* _Exercise description_: Give the number of lines in the records below that include "columnas". Reply with that number alone.

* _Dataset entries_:
<<<<

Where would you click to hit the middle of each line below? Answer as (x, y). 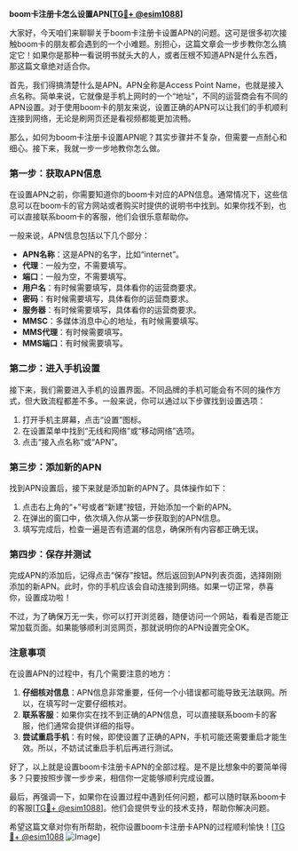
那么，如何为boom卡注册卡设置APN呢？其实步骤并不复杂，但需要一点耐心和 (148, 137)
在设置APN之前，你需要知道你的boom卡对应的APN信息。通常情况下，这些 (145, 195)
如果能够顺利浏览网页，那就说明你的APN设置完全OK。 (155, 628)
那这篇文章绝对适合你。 (52, 66)
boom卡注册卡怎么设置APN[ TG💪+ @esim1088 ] (96, 14)
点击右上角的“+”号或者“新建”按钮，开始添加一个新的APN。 (129, 506)
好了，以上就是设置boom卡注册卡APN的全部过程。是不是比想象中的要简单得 (148, 767)
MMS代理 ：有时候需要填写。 (75, 332)
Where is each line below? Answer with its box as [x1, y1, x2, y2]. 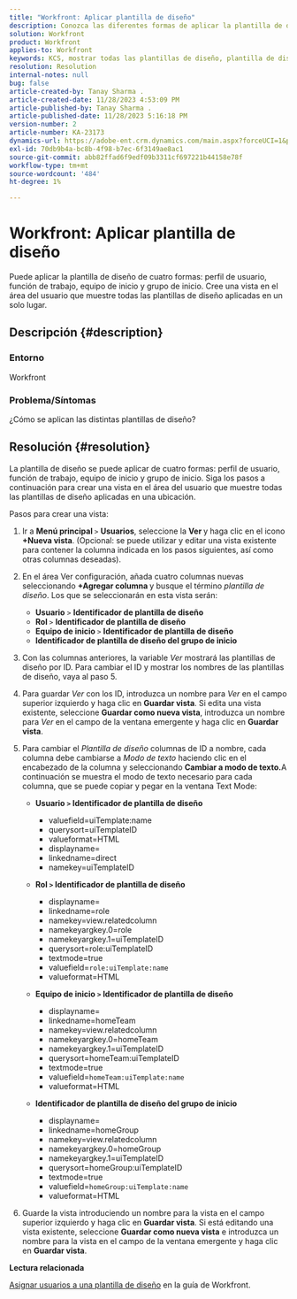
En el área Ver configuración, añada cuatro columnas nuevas [21, 571, 245, 581]
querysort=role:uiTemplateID [48, 943, 154, 954]
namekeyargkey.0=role [48, 924, 133, 934]
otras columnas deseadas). [21, 554, 122, 565]
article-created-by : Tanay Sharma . [9, 87, 144, 96]
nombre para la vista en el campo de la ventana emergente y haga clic [21, 1235, 278, 1246]
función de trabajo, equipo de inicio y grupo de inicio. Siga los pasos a [9, 473, 265, 483]
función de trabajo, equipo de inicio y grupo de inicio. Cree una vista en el [9, 281, 278, 292]
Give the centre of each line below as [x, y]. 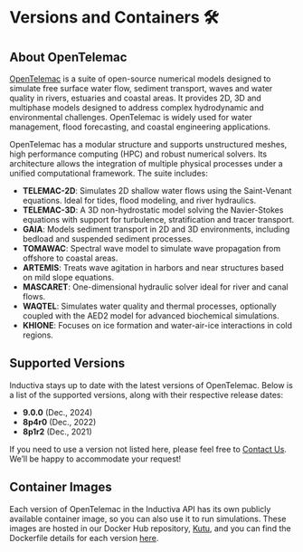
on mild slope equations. [68, 277]
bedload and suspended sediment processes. [108, 239]
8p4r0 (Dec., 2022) [59, 422]
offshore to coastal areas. [70, 258]
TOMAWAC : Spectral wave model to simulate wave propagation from [151, 248]
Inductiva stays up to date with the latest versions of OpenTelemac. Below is [151, 385]
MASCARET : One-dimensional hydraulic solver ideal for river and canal [155, 287]
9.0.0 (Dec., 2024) [57, 412]
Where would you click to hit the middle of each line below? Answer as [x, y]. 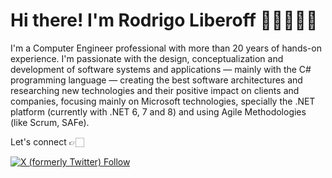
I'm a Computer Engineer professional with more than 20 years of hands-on [166, 48]
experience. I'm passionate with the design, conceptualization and [147, 58]
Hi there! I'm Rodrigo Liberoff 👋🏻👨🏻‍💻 [164, 20]
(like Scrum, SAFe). [50, 122]
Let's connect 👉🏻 [47, 141]
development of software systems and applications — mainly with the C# [161, 69]
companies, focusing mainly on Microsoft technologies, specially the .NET [163, 101]
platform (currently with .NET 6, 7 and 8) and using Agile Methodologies [158, 111]
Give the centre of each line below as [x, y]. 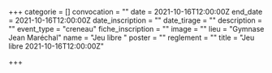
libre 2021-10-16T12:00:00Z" [56, 46]
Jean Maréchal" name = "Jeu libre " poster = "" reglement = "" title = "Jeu [132, 37]
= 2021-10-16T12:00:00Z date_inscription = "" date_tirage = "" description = [135, 20]
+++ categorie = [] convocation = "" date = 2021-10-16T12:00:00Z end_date [136, 12]
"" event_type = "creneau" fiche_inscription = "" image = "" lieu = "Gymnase [136, 29]
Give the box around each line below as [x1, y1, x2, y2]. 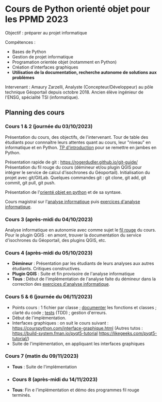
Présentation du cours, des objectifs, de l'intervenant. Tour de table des [5, 134, 148, 140]
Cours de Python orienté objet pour [5, 3, 150, 15]
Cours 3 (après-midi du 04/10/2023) [5, 216, 93, 222]
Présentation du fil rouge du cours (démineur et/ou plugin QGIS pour [5, 164, 142, 170]
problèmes [12, 74, 35, 80]
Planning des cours [5, 109, 65, 117]
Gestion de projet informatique [12, 54, 74, 59]
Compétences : [5, 39, 36, 45]
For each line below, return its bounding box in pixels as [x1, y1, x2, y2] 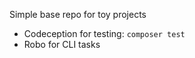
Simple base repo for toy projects [9, 9, 147, 20]
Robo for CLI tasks [23, 39, 101, 50]
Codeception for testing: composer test [23, 28, 186, 39]
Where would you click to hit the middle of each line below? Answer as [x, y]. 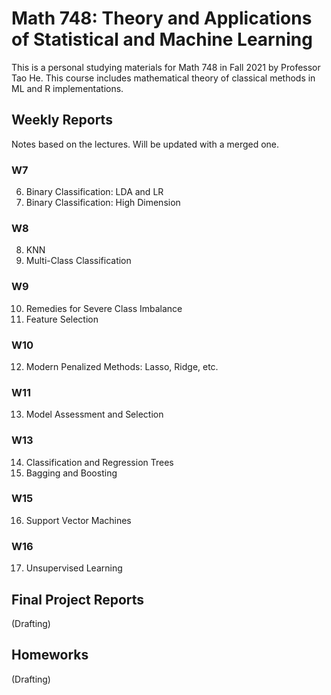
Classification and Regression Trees [99, 462]
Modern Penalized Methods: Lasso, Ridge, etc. [122, 366]
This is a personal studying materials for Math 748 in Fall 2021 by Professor [166, 67]
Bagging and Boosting [71, 473]
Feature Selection [62, 319]
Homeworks [50, 655]
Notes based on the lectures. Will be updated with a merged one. [145, 144]
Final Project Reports [78, 599]
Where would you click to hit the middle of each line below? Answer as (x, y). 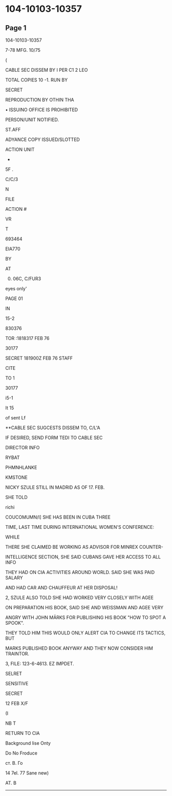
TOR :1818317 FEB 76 (27, 338)
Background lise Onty (28, 743)
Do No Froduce (21, 753)
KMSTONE (17, 477)
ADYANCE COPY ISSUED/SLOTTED (43, 140)
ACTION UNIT (20, 150)
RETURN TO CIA (23, 733)
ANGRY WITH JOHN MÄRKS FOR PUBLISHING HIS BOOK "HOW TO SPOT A (86, 618)
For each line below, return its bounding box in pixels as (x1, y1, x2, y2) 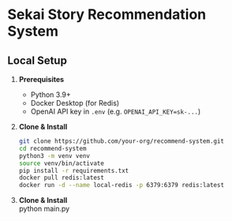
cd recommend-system (18, 144, 87, 152)
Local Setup (7, 54, 68, 67)
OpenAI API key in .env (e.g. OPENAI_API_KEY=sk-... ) (30, 107, 201, 116)
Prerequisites (18, 75, 65, 84)
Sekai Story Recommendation (7, 6, 207, 24)
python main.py (18, 204, 70, 214)
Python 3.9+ (30, 90, 72, 99)
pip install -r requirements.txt (18, 167, 129, 174)
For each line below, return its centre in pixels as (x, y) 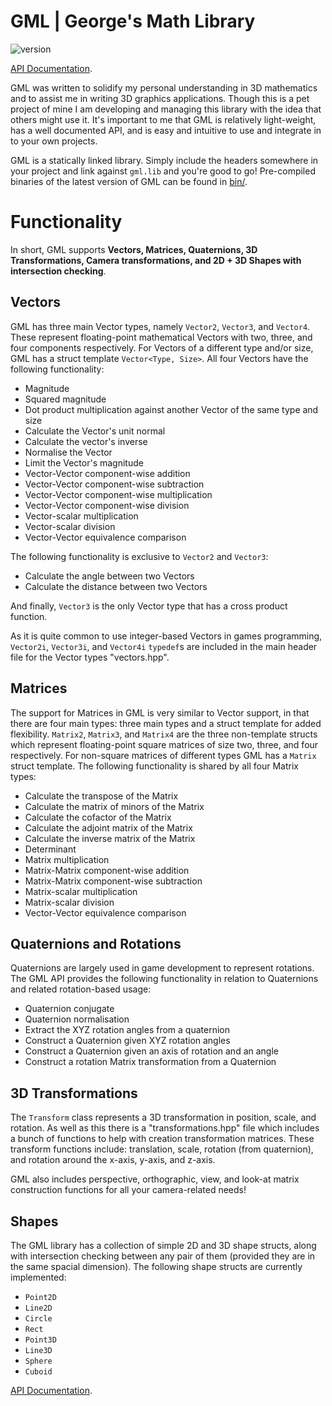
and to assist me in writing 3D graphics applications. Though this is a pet (160, 98)
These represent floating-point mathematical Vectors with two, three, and (161, 337)
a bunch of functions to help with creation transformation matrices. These (162, 1139)
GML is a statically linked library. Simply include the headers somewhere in (164, 160)
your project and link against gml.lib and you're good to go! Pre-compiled (163, 171)
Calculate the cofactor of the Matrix (98, 817)
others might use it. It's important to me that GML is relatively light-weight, (163, 119)
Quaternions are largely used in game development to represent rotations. (162, 968)
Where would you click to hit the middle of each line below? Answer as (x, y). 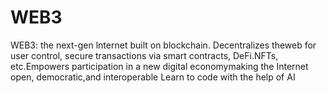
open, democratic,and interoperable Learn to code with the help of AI (153, 77)
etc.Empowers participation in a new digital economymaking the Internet (159, 66)
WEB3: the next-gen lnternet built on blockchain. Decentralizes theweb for (163, 45)
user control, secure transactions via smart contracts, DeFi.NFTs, (144, 55)
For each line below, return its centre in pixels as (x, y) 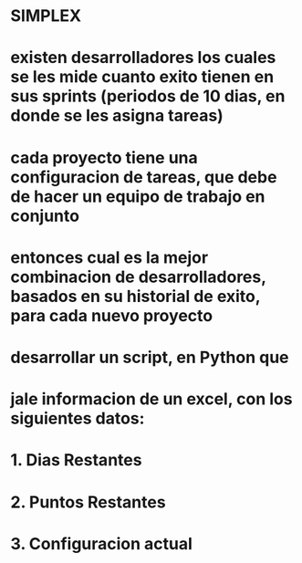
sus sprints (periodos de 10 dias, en (148, 96)
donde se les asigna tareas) (117, 116)
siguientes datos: (78, 418)
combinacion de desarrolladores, (138, 277)
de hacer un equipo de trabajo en (138, 196)
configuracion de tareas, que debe (144, 177)
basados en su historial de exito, (135, 296)
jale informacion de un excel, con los (151, 399)

>>>>

* _Output_: 2